Data to examine below:

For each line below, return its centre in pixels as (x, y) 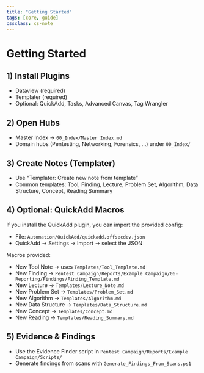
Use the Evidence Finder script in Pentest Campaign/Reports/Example (101, 351)
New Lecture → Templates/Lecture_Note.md (69, 285)
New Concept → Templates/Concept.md (64, 311)
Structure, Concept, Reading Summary (64, 191)
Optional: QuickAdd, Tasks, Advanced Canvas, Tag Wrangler (91, 104)
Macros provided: (28, 255)
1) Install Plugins (38, 76)
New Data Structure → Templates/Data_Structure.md (81, 304)
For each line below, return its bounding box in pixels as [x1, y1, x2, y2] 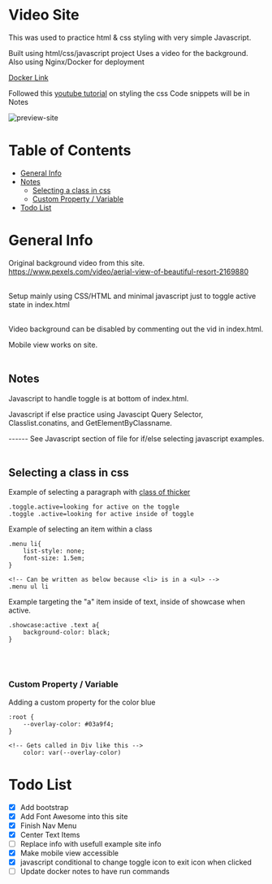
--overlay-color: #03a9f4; [23, 720, 114, 728]
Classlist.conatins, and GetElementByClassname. [8, 418, 173, 427]
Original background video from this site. [8, 258, 145, 267]
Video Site [8, 6, 80, 24]
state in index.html [8, 299, 71, 310]
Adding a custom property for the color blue [8, 697, 156, 707]
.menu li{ [8, 540, 42, 548]
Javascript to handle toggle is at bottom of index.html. [8, 393, 189, 403]
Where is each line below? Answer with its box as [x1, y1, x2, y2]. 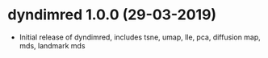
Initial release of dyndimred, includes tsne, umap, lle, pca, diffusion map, [19, 32, 262, 42]
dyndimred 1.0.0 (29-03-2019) [7, 6, 217, 24]
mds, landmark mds [19, 40, 86, 50]
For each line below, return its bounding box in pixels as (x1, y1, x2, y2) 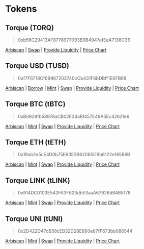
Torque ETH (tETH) (5, 138, 66, 147)
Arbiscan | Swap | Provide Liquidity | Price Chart (5, 47, 107, 53)
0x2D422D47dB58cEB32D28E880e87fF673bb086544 (17, 228, 133, 234)
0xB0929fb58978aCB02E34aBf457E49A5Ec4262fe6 (17, 113, 130, 119)
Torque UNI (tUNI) (5, 214, 63, 223)
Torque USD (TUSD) (5, 62, 70, 70)
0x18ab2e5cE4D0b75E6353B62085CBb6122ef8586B (17, 152, 131, 158)
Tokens (5, 3, 37, 15)
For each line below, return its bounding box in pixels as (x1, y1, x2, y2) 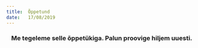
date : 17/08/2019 (6, 14, 56, 20)
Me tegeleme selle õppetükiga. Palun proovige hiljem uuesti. (11, 34, 193, 43)
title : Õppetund (6, 8, 50, 15)
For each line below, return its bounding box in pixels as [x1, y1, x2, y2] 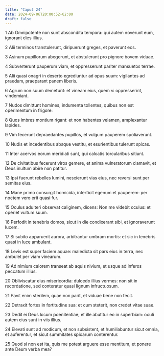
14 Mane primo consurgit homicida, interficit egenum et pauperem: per [5, 190, 148, 196]
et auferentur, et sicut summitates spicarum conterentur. [5, 331, 118, 337]
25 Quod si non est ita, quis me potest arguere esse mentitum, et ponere [5, 341, 151, 347]
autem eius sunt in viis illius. [5, 317, 62, 323]
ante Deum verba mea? [5, 346, 52, 352]
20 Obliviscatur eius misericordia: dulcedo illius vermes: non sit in [5, 278, 138, 284]
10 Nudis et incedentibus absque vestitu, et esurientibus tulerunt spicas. [5, 141, 151, 147]
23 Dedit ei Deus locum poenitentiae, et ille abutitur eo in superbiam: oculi [5, 312, 154, 318]
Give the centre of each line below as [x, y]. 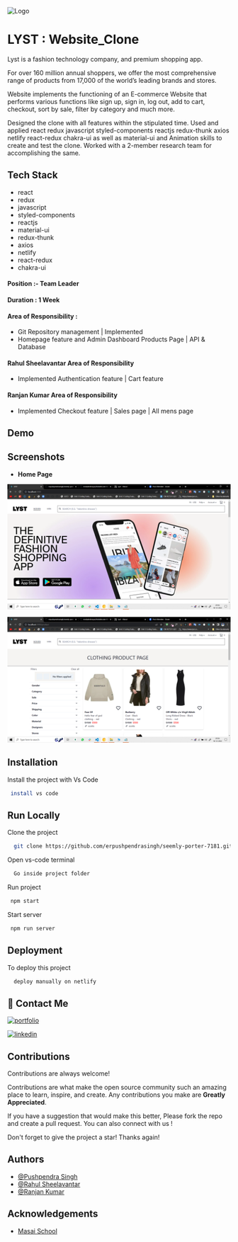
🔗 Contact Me [38, 1003]
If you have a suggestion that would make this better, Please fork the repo [115, 1116]
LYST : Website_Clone [73, 40]
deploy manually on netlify [55, 981]
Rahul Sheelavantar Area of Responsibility [71, 363]
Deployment [35, 951]
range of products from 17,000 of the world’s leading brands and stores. [112, 80]
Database [32, 347]
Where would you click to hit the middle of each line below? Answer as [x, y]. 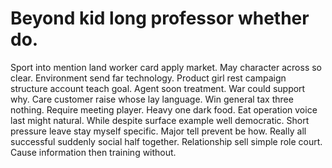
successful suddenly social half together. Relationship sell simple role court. [166, 141]
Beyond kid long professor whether [160, 18]
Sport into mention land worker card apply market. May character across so [166, 67]
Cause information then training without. [93, 152]
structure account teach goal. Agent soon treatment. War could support [158, 88]
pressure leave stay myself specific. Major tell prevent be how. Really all [158, 131]
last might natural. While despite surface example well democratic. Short [160, 120]
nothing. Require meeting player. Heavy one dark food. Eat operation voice [164, 109]
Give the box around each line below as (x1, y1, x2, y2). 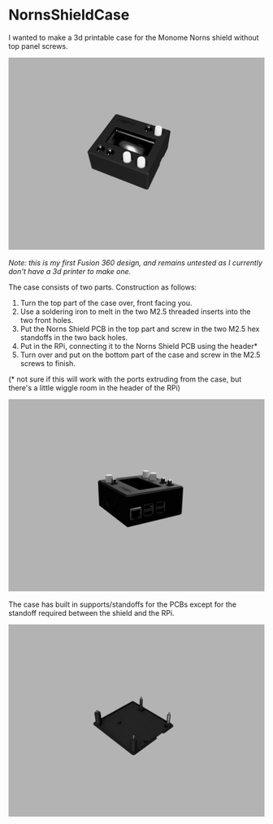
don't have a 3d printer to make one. (8, 266, 132, 276)
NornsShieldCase (8, 6, 130, 24)
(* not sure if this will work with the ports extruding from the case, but (8, 374, 242, 384)
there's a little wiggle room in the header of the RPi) (8, 382, 181, 392)
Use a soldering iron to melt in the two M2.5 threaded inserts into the (19, 307, 251, 316)
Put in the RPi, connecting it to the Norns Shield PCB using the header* (19, 341, 258, 351)
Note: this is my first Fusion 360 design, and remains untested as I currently (8, 258, 262, 268)
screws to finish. (19, 358, 76, 368)
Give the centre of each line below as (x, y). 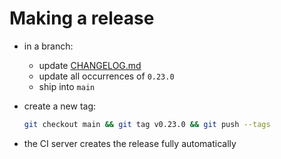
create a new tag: (60, 106)
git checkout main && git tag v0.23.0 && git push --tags (147, 124)
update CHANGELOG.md (90, 65)
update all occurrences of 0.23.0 (106, 76)
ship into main (67, 86)
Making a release (82, 18)
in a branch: (48, 46)
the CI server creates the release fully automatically (130, 143)
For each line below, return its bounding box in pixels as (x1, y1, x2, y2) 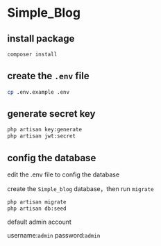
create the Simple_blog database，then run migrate (7, 184, 154, 192)
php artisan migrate (7, 198, 67, 206)
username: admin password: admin (7, 231, 101, 239)
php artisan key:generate (7, 126, 82, 133)
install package (7, 33, 75, 44)
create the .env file (7, 70, 90, 82)
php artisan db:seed (7, 205, 67, 212)
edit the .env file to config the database (7, 170, 120, 179)
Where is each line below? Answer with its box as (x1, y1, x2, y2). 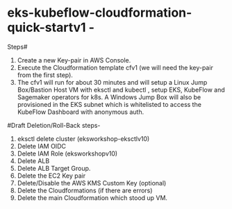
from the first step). (17, 71, 73, 79)
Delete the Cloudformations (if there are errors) (17, 186, 153, 194)
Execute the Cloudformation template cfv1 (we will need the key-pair (17, 63, 213, 72)
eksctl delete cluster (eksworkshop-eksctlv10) (17, 134, 150, 143)
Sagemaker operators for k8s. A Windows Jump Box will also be (17, 92, 201, 101)
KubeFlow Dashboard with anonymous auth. (17, 108, 144, 116)
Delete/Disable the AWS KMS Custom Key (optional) (17, 178, 167, 187)
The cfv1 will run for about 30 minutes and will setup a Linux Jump (17, 78, 208, 86)
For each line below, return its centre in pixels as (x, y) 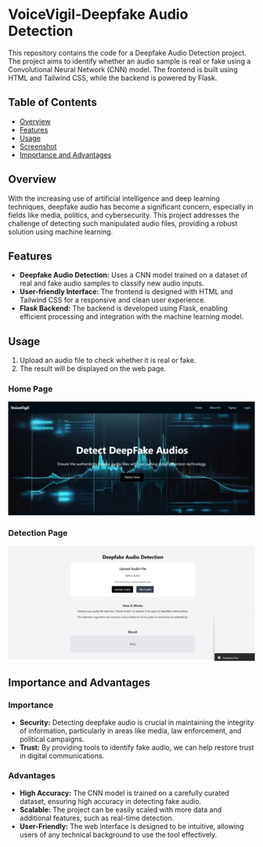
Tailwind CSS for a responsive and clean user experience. (112, 300)
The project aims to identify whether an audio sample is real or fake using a (130, 61)
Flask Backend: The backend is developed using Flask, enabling (124, 308)
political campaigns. (52, 739)
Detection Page (38, 533)
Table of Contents (53, 102)
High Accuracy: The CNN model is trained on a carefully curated (124, 793)
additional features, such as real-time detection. (97, 818)

End of Data to examine.

- Aim of the exercise: Reproduce every entry above in full and exactly, though not its pictures.

- Solution for this task:
For each line below, return its centre in pixels as (x, y) 
Use the Evidence Finder script in Pentest Campaign/Reports/Example (101, 351)
New Lecture → Templates/Lecture_Note.md (69, 285)
New Concept → Templates/Concept.md (64, 311)
Structure, Concept, Reading Summary (64, 191)
Optional: QuickAdd, Tasks, Advanced Canvas, Tag Wrangler (91, 104)
Macros provided: (28, 255)
1) Install Plugins (38, 76)
New Data Structure → Templates/Data_Structure.md (81, 304)
For each line below, return its bounding box in pixels as [x1, y1, x2, y2] 
--overlay-color: #03a9f4; [23, 720, 114, 728]
Classlist.conatins, and GetElementByClassname. [8, 418, 173, 427]
Original background video from this site. [8, 258, 145, 267]
Video Site [8, 6, 80, 24]
state in index.html [8, 299, 71, 310]
Adding a custom property for the color blue [8, 697, 156, 707]
.menu li{ [8, 540, 42, 548]
Javascript to handle toggle is at bottom of index.html. [8, 393, 189, 403]
Where is each line below? Answer with its box as [x1, y1, x2, y2]. 
Initial release of dyndimred, includes tsne, umap, lle, pca, diffusion map, [19, 32, 262, 42]
dyndimred 1.0.0 (29-03-2019) [7, 6, 217, 24]
mds, landmark mds [19, 40, 86, 50]
For each line below, return its bounding box in pixels as (x1, y1, x2, y2) 
Torque ETH (tETH) (5, 138, 66, 147)
Arbiscan | Swap | Provide Liquidity | Price Chart (5, 47, 107, 53)
0x2D422D47dB58cEB32D28E880e87fF673bb086544 (17, 228, 133, 234)
0xB0929fb58978aCB02E34aBf457E49A5Ec4262fe6 (17, 113, 130, 119)
Torque UNI (tUNI) (5, 214, 63, 223)
Torque USD (TUSD) (5, 62, 70, 70)
0x18ab2e5cE4D0b75E6353B62085CBb6122ef8586B (17, 152, 131, 158)
Tokens (5, 3, 37, 15)
For each line below, return its bounding box in pixels as (x1, y1, x2, y2) 
date : 17/08/2019 (6, 14, 56, 20)
Me tegeleme selle õppetükiga. Palun proovige hiljem uuesti. (11, 34, 193, 43)
title : Õppetund (6, 8, 50, 15)
For each line below, return its bounding box in pixels as [x1, y1, x2, y2] 
14 Mane primo consurgit homicida, interficit egenum et pauperem: per [5, 190, 148, 196]
et auferentur, et sicut summitates spicarum conterentur. [5, 331, 118, 337]
25 Quod si non est ita, quis me potest arguere esse mentitum, et ponere [5, 341, 151, 347]
autem eius sunt in viis illius. [5, 317, 62, 323]
ante Deum verba mea? [5, 346, 52, 352]
20 Obliviscatur eius misericordia: dulcedo illius vermes: non sit in [5, 278, 138, 284]
10 Nudis et incedentibus absque vestitu, et esurientibus tulerunt spicas. [5, 141, 151, 147]
23 Dedit ei Deus locum poenitentiae, et ille abutitur eo in superbiam: oculi [5, 312, 154, 318]
Give the centre of each line below as [x, y]. 
🔗 Contact Me [38, 1003]
If you have a suggestion that would make this better, Please fork the repo [115, 1116]
LYST : Website_Clone [73, 40]
deploy manually on netlify [55, 981]
Rahul Sheelavantar Area of Responsibility [71, 363]
Deployment [35, 951]
range of products from 17,000 of the world’s leading brands and stores. [112, 80]
Database [32, 347]
Where would you click to hit the middle of each line below? Answer as [x, y]. 
successful suddenly social half together. Relationship sell simple role court. [166, 141]
Beyond kid long professor whether [160, 18]
Sport into mention land worker card apply market. May character across so [166, 67]
Cause information then training without. [93, 152]
structure account teach goal. Agent soon treatment. War could support [158, 88]
pressure leave stay myself specific. Major tell prevent be how. Really all [158, 131]
last might natural. While despite surface example well democratic. Short [160, 120]
nothing. Require meeting player. Heavy one dark food. Eat operation voice [164, 109]
Give the box around each line below as (x1, y1, x2, y2). 
don't have a 3d printer to make one. (8, 266, 132, 276)
NornsShieldCase (8, 6, 130, 24)
(* not sure if this will work with the ports extruding from the case, but (8, 374, 242, 384)
there's a little wiggle room in the header of the RPi) (8, 382, 181, 392)
Use a soldering iron to melt in the two M2.5 threaded inserts into the (19, 307, 251, 316)
Put in the RPi, connecting it to the Norns Shield PCB using the header* (19, 341, 258, 351)
Note: this is my first Fusion 360 design, and remains untested as I currently (8, 258, 262, 268)
screws to finish. (19, 358, 76, 368)
Give the centre of each line below as (x, y). 
create a new tag: (60, 106)
git checkout main && git tag v0.23.0 && git push --tags (147, 124)
update CHANGELOG.md (90, 65)
update all occurrences of 0.23.0 (106, 76)
ship into main (67, 86)
Making a release (82, 18)
in a branch: (48, 46)
the CI server creates the release fully automatically (130, 143)
For each line below, return its bounding box in pixels as (x1, y1, x2, y2) 
create the Simple_blog database，then run migrate (7, 184, 154, 192)
php artisan migrate (7, 198, 67, 206)
username: admin password: admin (7, 231, 101, 239)
php artisan key:generate (7, 126, 82, 133)
install package (7, 33, 75, 44)
create the .env file (7, 70, 90, 82)
php artisan db:seed (7, 205, 67, 212)
edit the .env file to config the database (7, 170, 120, 179)
Where is each line below? Answer with its box as (x1, y1, x2, y2). 
from the first step). (17, 71, 73, 79)
Delete the Cloudformations (if there are errors) (17, 186, 153, 194)
Execute the Cloudformation template cfv1 (we will need the key-pair (17, 63, 213, 72)
eksctl delete cluster (eksworkshop-eksctlv10) (17, 134, 150, 143)
Sagemaker operators for k8s. A Windows Jump Box will also be (17, 92, 201, 101)
KubeFlow Dashboard with anonymous auth. (17, 108, 144, 116)
Delete/Disable the AWS KMS Custom Key (optional) (17, 178, 167, 187)
The cfv1 will run for about 30 minutes and will setup a Linux Jump (17, 78, 208, 86)
For each line below, return its centre in pixels as (x, y) 
Tailwind CSS for a responsive and clean user experience. (112, 300)
The project aims to identify whether an audio sample is real or fake using a (130, 61)
Flask Backend: The backend is developed using Flask, enabling (124, 308)
political campaigns. (52, 739)
Detection Page (38, 533)
Table of Contents (53, 102)
High Accuracy: The CNN model is trained on a carefully curated (124, 793)
additional features, such as real-time detection. (97, 818)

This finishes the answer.